Distributed LLM Inference with Ray Data and vLLM on Serverless GPU

This notebook demonstrates how to run large language model (LLM) inference at scale using Ray Data and vLLM on Databricks Serverless GPU. It leverages the Distributed Serverless GPU API to automatically provision and manage multi-node A10 GPUs for distributed inference.

What you'll learn:

  • Set up Ray and vLLM for distributed LLM inference using map_batches
  • Use Ray Data to efficiently batch and process prompts across multiple GPUs
  • Save inference results to Parquet in Unity Catalog Volumes
  • Convert Parquet to Delta tables for governance and efficient querying
  • Monitor Ray cluster resources and GPU allocation

Use case: Batch inference on thousands of prompts with efficient GPU utilization, persistent storage, and Delta Lake integration.
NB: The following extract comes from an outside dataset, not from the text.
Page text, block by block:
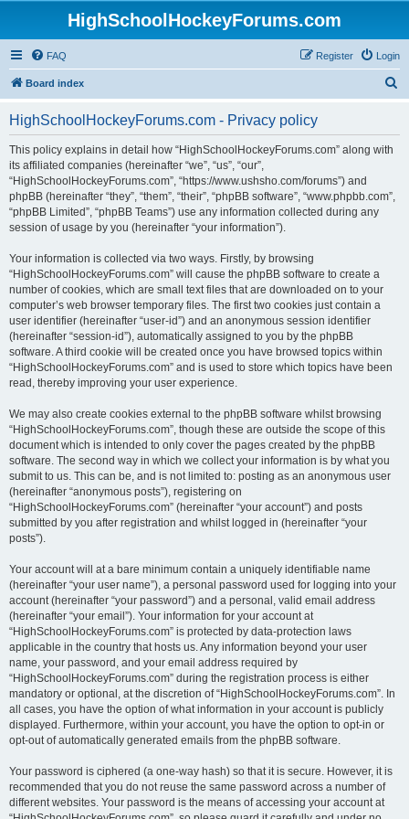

Connect to serverless GPU compute

  1. Click the Connect dropdown at the top.
  2. Select Serverless GPU.
  3. Open the Environment side panel on the right side of the notebook.
  4. Set Accelerator to A10 for this demo.
  5. Click Apply and Confirm to apply this environment to your notebook.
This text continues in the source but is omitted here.